Tuberculosis still remains a major challenge to mankind caused by Mycobacterium tuberculosis. There are drugs like ethambutol, isoniazid and rifampicin available for curing for tuberculosis. The increasing problem of Multi-Drug Resistant (MDR) tuberculosis has focused the attention of researchers toward the development of novel drugs that are not only shortening the prolonged therapy but also active against disease. (Lamichhane et al., 2011; Maste et al., 2011).

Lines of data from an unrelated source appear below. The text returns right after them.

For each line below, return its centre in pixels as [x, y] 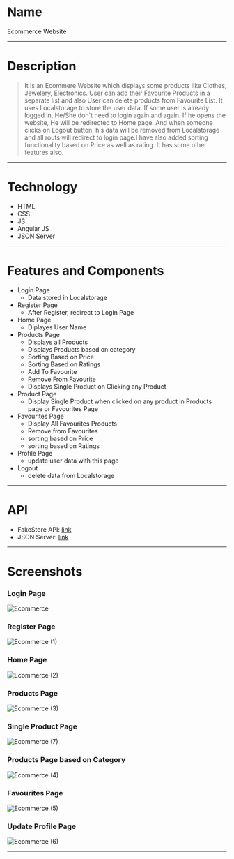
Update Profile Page [42, 826]
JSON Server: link [43, 537]
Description [42, 66]
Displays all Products [58, 342]
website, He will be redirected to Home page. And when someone [119, 122]
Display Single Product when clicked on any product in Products [120, 401]
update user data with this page [73, 461]
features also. [44, 152]

In developing and designing of novel anti-tubercular drugs, it is very important to think about which receptor in the tubercle bacillus is a good drug target. There are many enzymes that partake in the pathogenicity and metabolic process like the growth of the bacterium and one among them is Lipoate biosynthesis protein B (LipB). LipB is an enzyme that participates in lipoylation; it catalyzes the transfer of endogenous octanoic acid to lipoyl domains by forming thioester bond to the 4-phosphopanthetheine cofactor of the acyl carrier protein (ACP). Lipoyl synthase (Lip A) then converts octanoyl derivatives into lipoyl derivatives. Thus it acts as the essential protein involved in activating the bacterium’s metabolic activities (Cade et al., 2010).

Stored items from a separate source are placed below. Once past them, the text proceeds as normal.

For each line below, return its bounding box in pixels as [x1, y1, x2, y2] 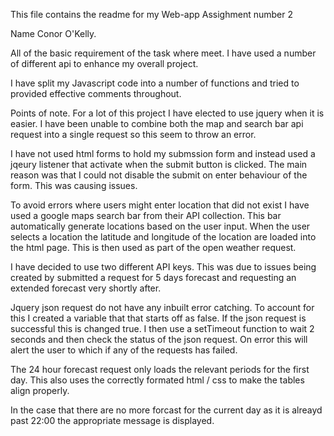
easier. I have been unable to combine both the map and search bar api [10, 118, 304, 129]
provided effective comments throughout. [10, 88, 182, 99]
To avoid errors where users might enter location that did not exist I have [10, 199, 310, 211]
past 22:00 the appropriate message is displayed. [10, 415, 215, 426]
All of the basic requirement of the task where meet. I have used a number [10, 47, 317, 59]
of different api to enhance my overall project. [10, 58, 199, 69]
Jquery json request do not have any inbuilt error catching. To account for [10, 302, 315, 313]
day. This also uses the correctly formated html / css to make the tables [10, 374, 305, 386]

Computational approach aids to evaluate the binding affinity and interaction between a ligand and the receptor which help to prioritize drug for screening experimental approach. Protein-ligand docking is a computational method developed to understand the binding mode and interpret the preferred orientation between large molecules (receptor) and small molecule (ligand) in order to form a stable complex. This technique plays a vital role in computer aided drug design (Kitchen et al., 2004). Molecular docking investigations were carried out with the aim of understanding the binding mode and interaction of the 1, 2, 4-triazole derivatives into the active site of LipB of M. tuberculosis.

2 Materials and method

2.1

2.1 Optimization

The chemical structures of the molecules were drawn with Chemdraw ultra Version 12.0. Each molecule was first pre-optimized with the molecular mechanics (MMFF) and further re-optimize with Density functional theory (DFT) utilizing the B3LYP and 6-31G* basis set (Becke, 1993; Lee et al., 1988). The Spartan files of all the optimized molecules were then saved in PDB file format which is the recommended input format in Discovery studio version 1.4.5 and Discovery Studio Visualizer software.

2.2

2.2 Docking procedure

The molecular docking studies were carried between 1, 2, 4-triazole derivatives and M. tuberculosis target site (LipB). The molecular structures 1, 2, 4-triazole derivatives were presented Table 1. These compounds together with their biological activity were obtained from the literature (Sarkar et al., 2016). While the crystal structure of (LipB) was obtained from the Protein Data Bank with code 1W66. All bound substances (ligands and cofactors) and solvent molecules associated with the receptor were removed. Some of the active sites are GLN, ALA, ASP, PHE, CYS, ASN, SER etc. The prepared receptor and ligand were shown in Fig. 1. The prepared ligands were docked with the prepared structure of LipB using Autodock Vina incorporated in Pyrx software. The docked results were then visualized and analyzed using Discovery Studio Visualizer software (Adeniji et al., 2020).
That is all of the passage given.